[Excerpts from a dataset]
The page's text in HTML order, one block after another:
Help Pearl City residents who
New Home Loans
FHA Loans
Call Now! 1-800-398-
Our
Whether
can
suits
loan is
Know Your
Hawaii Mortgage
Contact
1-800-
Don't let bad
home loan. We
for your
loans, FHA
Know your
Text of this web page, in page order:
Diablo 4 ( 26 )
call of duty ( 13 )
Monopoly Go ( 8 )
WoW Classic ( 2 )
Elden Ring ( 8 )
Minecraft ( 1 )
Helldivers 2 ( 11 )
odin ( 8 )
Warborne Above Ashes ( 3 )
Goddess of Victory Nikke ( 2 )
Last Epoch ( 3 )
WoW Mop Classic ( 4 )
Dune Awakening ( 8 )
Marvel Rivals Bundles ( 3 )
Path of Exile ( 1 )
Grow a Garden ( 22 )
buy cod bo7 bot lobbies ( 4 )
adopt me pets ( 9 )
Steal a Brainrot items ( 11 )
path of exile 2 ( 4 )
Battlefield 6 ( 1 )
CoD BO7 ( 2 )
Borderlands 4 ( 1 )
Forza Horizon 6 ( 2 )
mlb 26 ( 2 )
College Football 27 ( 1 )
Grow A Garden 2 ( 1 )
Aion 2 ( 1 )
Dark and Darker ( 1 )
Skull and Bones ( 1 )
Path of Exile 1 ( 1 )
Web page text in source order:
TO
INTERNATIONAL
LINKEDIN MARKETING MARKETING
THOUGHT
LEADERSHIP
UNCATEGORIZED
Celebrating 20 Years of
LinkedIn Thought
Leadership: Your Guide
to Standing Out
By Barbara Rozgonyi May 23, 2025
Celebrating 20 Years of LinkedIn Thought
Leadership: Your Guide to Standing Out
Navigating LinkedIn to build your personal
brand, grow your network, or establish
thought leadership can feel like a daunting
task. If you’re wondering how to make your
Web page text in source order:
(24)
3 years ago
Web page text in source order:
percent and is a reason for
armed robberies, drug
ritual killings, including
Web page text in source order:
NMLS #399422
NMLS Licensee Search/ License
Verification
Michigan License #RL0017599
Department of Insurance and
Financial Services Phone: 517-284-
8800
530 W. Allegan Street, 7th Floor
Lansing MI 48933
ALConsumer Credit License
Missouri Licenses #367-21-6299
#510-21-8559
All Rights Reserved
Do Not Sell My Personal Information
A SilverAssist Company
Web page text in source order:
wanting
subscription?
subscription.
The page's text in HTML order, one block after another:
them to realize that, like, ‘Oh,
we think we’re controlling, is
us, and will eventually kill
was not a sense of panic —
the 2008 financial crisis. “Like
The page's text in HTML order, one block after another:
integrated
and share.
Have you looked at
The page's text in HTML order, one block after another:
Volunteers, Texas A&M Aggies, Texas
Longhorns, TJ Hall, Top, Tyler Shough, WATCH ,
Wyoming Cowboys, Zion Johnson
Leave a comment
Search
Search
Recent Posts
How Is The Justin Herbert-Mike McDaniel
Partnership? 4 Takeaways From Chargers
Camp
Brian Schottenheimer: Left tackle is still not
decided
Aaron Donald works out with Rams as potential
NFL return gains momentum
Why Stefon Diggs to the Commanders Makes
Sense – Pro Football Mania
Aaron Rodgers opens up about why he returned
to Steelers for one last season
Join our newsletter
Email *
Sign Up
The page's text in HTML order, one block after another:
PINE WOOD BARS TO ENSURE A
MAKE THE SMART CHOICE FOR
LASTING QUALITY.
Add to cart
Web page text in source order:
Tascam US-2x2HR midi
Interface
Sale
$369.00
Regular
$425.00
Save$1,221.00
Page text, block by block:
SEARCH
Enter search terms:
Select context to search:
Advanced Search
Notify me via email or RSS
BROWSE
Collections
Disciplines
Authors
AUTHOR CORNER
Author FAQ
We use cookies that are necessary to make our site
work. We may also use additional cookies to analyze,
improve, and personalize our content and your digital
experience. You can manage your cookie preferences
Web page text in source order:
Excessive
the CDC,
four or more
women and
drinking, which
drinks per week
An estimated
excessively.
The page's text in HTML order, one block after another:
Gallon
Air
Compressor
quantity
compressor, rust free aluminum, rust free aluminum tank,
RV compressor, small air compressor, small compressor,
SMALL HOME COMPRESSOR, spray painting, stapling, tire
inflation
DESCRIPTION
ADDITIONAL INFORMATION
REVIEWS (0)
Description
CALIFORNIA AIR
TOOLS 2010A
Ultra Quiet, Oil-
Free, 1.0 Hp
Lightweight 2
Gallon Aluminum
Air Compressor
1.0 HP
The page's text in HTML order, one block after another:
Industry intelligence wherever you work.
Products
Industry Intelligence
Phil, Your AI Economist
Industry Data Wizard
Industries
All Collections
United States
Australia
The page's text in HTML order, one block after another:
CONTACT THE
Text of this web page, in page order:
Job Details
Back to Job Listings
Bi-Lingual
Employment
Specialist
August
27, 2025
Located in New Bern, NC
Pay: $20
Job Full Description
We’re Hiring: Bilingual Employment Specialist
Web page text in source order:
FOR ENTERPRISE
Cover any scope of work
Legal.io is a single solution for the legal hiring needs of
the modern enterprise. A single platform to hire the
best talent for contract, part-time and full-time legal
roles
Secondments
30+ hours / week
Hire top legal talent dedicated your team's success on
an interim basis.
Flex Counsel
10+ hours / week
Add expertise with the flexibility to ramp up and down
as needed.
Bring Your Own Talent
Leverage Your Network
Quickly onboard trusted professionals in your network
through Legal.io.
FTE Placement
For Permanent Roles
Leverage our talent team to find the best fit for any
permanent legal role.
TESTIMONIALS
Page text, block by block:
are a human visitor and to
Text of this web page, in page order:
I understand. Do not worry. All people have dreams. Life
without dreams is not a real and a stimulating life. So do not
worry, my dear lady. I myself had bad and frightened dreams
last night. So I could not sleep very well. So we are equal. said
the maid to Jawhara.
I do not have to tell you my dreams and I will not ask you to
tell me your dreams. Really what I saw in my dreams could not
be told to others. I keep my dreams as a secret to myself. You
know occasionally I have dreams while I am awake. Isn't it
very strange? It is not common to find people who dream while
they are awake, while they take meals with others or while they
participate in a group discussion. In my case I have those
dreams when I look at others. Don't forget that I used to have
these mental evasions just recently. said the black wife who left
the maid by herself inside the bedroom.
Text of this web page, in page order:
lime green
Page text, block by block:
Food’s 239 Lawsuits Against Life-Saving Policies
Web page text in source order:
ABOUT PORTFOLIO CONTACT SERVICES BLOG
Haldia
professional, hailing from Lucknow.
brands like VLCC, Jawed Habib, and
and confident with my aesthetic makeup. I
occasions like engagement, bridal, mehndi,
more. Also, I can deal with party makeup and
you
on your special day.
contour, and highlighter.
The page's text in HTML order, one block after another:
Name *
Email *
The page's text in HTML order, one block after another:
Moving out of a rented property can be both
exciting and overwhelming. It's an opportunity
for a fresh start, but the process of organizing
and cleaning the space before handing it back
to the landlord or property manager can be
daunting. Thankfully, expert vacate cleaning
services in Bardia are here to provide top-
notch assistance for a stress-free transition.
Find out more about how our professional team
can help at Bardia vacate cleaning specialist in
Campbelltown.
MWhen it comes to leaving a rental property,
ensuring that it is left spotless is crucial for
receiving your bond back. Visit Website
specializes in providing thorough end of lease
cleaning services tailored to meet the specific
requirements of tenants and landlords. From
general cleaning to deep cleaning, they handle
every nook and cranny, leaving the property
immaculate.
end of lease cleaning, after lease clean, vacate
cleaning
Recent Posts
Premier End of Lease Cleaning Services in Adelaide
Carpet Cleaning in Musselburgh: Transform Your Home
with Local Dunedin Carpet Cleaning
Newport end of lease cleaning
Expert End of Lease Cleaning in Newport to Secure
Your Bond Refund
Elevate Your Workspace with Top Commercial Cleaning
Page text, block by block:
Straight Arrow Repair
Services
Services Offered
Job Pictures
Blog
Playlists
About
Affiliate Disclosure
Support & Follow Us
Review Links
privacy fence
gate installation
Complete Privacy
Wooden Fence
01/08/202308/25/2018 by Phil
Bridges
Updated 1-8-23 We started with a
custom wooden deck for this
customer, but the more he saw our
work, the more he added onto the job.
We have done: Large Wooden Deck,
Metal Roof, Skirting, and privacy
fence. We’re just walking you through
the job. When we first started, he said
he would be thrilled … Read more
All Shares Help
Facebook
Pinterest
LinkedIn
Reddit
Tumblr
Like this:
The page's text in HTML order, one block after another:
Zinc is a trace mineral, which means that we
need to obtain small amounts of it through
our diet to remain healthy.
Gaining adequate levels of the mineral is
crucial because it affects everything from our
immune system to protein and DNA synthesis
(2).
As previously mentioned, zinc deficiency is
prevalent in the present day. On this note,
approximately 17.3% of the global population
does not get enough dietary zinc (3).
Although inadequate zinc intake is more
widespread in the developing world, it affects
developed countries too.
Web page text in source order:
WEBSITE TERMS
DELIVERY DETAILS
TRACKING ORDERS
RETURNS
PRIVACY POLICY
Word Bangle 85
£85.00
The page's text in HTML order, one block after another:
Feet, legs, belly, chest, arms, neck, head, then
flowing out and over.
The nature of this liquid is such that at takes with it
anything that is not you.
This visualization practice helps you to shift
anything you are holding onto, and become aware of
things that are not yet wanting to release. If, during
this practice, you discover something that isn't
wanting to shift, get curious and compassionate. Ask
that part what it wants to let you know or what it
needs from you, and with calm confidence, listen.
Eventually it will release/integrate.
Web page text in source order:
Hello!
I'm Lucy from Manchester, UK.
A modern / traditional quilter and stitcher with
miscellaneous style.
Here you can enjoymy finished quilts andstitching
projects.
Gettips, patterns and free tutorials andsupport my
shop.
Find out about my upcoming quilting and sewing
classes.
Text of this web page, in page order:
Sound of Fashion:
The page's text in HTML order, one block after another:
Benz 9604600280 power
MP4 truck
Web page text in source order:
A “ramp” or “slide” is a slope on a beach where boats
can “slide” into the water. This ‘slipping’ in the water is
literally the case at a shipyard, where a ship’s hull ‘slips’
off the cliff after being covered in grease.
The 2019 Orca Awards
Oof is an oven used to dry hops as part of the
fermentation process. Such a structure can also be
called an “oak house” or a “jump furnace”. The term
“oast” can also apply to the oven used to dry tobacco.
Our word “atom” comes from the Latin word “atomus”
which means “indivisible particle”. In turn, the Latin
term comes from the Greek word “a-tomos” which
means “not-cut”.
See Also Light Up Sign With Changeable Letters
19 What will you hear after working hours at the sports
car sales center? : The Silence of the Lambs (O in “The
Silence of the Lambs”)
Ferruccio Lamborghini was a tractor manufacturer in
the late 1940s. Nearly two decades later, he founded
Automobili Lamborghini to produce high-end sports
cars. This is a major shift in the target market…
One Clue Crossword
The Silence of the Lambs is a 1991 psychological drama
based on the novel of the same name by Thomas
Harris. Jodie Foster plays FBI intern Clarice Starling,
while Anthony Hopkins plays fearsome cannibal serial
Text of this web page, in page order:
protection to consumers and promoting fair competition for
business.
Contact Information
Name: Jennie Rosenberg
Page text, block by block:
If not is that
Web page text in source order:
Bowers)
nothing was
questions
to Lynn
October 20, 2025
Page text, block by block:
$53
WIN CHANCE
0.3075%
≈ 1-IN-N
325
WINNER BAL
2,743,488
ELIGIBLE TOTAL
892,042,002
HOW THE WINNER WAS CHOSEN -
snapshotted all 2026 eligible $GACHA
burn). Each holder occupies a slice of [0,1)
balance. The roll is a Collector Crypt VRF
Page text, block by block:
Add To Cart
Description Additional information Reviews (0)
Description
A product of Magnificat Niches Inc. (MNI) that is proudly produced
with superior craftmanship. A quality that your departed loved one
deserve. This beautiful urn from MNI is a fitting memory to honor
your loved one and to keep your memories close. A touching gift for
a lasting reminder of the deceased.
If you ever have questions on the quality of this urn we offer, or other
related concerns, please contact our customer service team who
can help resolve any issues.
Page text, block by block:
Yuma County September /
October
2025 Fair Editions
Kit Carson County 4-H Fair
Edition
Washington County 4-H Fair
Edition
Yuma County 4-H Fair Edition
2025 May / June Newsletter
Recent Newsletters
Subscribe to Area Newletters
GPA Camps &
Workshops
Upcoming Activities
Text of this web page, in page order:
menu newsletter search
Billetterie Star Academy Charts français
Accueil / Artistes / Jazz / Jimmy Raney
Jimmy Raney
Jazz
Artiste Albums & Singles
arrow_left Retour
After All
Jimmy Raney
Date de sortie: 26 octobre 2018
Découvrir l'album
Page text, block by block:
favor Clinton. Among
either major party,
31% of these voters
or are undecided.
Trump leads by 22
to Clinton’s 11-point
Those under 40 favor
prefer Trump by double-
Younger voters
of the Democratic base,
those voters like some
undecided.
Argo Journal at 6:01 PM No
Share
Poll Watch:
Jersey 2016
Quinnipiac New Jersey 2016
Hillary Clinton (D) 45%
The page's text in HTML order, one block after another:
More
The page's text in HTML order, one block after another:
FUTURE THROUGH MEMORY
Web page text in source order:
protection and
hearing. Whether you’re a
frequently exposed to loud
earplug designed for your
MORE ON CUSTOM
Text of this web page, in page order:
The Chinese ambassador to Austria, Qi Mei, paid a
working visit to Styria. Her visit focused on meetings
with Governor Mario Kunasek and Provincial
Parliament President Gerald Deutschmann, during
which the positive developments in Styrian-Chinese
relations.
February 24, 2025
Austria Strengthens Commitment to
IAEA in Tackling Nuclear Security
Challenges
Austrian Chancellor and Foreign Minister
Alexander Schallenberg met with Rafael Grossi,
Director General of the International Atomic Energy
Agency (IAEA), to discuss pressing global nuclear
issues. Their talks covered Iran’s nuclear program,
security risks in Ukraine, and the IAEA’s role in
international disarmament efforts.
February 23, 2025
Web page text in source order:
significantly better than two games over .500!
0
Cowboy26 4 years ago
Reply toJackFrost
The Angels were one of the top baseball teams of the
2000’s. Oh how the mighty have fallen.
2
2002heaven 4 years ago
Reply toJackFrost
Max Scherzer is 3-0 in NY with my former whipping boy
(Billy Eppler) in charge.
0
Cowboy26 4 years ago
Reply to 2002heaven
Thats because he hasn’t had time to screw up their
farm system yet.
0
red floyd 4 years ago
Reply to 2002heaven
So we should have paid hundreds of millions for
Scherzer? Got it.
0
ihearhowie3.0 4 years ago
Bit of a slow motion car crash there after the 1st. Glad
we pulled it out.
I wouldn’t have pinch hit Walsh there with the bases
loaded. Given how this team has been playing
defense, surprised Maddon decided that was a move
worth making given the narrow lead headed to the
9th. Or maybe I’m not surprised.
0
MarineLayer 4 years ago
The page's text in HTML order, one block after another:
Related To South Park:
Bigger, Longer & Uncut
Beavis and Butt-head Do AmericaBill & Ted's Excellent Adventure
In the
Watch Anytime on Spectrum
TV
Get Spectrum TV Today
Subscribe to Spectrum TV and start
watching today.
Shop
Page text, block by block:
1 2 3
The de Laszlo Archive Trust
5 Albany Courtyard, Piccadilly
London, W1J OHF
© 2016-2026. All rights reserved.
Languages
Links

» **What is being asked**: Your answer must be every line from the entries that contains the string "Industry", copied as it stands.

» **Expected output**:
Industry intelligence wherever you work.
Industry Intelligence
Industry Data Wizard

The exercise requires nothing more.